Maltz usually gravitates toward revivals of Broadway musicals and lighter dramatic fare aimed at the mature South Florida audience.  It always takes on those challenges professionally and does not depend on touring companies.  Once in a while, it will produce some serious theatre, this Mamet play leading the pack, but I could also mention past productions such as Terrence McNally’s Tony prize-winning play about the great soprano, Maria Callas, Master Class, and one about the abstract impressionist Mark Rothko, Red, and last year’s production of Jon Robin Baitz' play, Other Desert Cities.
 
In any case, the rest of this entry is a wrap up of a few non-theatre events during the last month, told mostly in photographs.

First was a social event sponsored by our Gulfstream Grady Group boat club.  Their annual “bash” is held at the venerable Bonnette Hunt Club, a fishing and hunting club that has been frequented by luminaries over the years and now is a catering destination, but still retains its rustic Florida roots, barbecuing wild boar, turkey and ham for such events.  Bing Crosby’s locker is still there as well as testimonials from the likes of the cast of Gunsmoke for instance.  You can’t get more “old Florida” than this club, and it was a great night with the Group.

I gave my first theme concert in January at the Brookdale Palm Beach Gardens Assisted Living Home, this one covering the music of Rodgers and Hammerstein.  I’ve done many such concerts in the past including ones as Mangrove Bay (accompanying a singer), Waterford, La Posada and the Hanley Center to name a few.  It is an enjoyable way to give back to the community. 

Towards the end of January Ann left on a long-ago planned three week tour with Overseas Adventure Travel to Thailand, Laos, Cambodia, and Vietnam.  I would have liked to have gone, but health reasons prevented me, so I filled in those weeks with lots of emails from and to her, following her exploits through those communications.  She is such a good writer (and eventually I hope to post an edited version of her descriptions, along with some of her photographs, such as this one of her group in Laos). 

But just before she left, though, we went to Art Palm Beach at the Convention Center which mostly focuses on modern art and photographs.  These are just a few highlights, my favorite being a photograph of Marilyn Monroe lap dancing James Dean, a photograph I’ve never seen before, our reflections showing in my photo of the photo.



While she was gone, I attended the Palm Beach Jewelry, Art & Antique Show (PBJAAS)—also at the Convention Center -- with our friends Harry and Susan.  This show, as the title implies, covers a broader landscape.  The Jewelry doesn’t interest me, but the art and antiques are fascinating, as I hope some of the photos reveal.  In particular I found myself spending time admiring Guy Carleton Wiggins’ beautiful early 20th century impressionistic paintings of the NYC landscape in the snow.  (And what could be snowier than this winter in the Northeast.)

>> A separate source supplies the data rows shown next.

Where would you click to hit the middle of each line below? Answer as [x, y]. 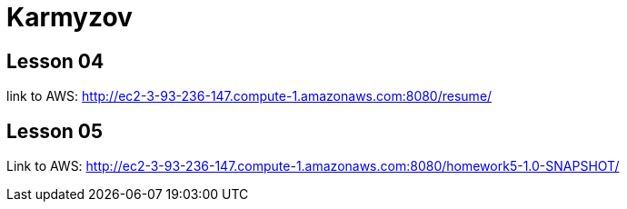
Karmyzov [70, 17]
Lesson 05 [55, 131]
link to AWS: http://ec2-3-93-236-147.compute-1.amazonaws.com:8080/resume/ [249, 96]
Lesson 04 [55, 61]
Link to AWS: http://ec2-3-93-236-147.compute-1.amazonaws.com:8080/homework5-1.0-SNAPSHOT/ [313, 166]

The PBJAAS is a very upscale exhibit and in fact we attended opening night by invitation only, champagne and hors d'oeuvres being extended to all guests as well as some operatic entertainment.  I include this brief video clip of the latter (but it will not play on mobile devices, sorry – it’s all Google’s fault!).

After my three weeks of bachelorhood, I was more than ready to collect Ann at the airport.  I say “collect” as she arrived exhausted. Her challenging trip became a nightmare on her return home as she missed her plane connection in Qatar.   But she’s now home, slowly recovering and I hope to have something to post in the future from her trip.  Plus I need to edit some of her photos, so it may be quite some time before we have anything for posting!